WHAT IS EXPECTED:
Reading the records below, find how many lines include the word "Voornaam" and give that number alone.

*** EXERCISE MATERIALS ***

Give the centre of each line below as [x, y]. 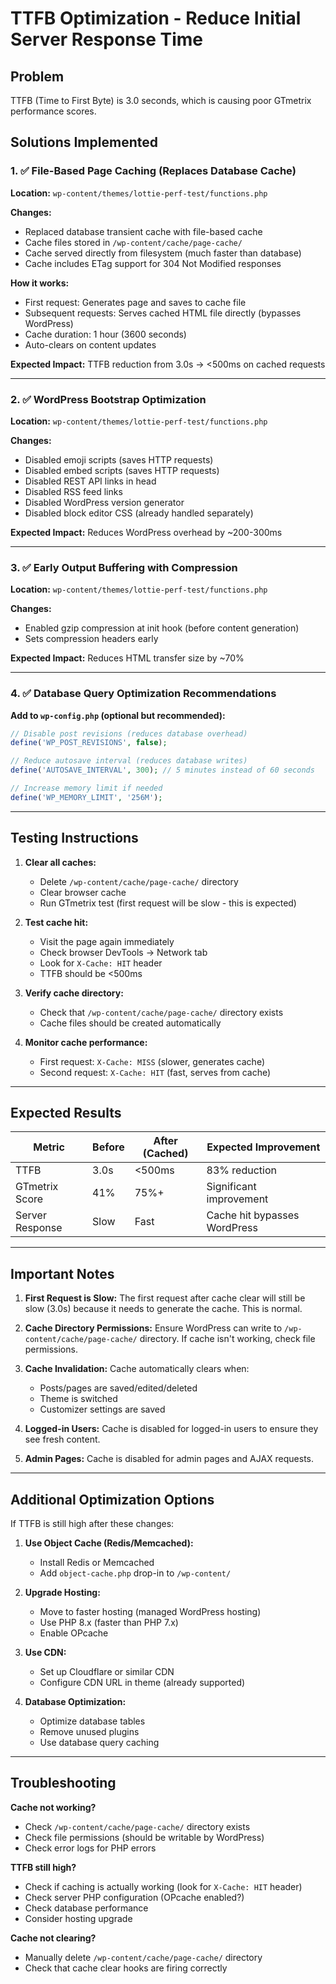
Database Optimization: [75, 1702]
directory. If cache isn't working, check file [227, 1339]
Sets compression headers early [91, 639]
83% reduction [241, 1170]
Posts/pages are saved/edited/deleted [118, 1388]
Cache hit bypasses [253, 1215]
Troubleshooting [63, 1783]
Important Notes [62, 1273]
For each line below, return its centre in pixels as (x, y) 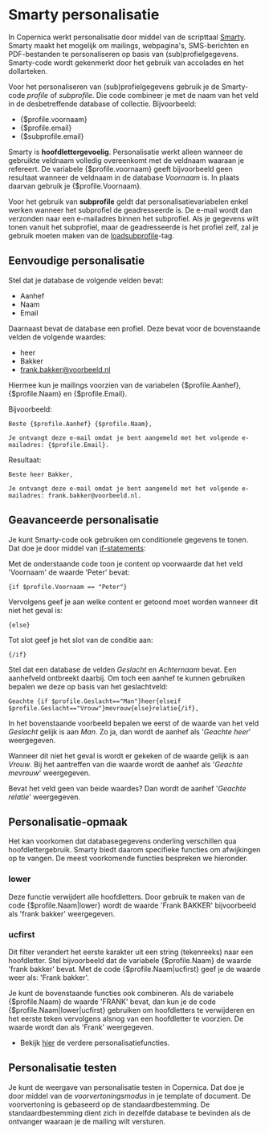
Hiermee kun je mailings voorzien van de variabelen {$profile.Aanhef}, (125, 385)
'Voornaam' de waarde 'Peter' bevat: (69, 572)
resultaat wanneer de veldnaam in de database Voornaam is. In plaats (124, 177)
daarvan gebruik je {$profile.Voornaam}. (75, 185)
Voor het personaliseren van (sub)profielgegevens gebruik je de (114, 87)
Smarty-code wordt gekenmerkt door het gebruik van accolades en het (126, 63)
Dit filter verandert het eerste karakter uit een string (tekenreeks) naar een (131, 952)
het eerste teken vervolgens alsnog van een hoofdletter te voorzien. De (126, 1018)
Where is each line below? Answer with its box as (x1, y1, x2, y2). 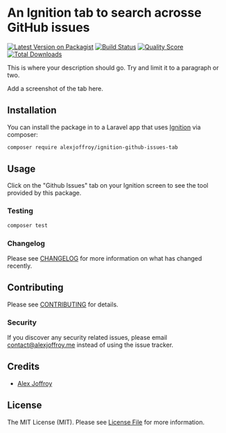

*** End of EXERCISE MATERIALS ***

RESPONSE BOX:
3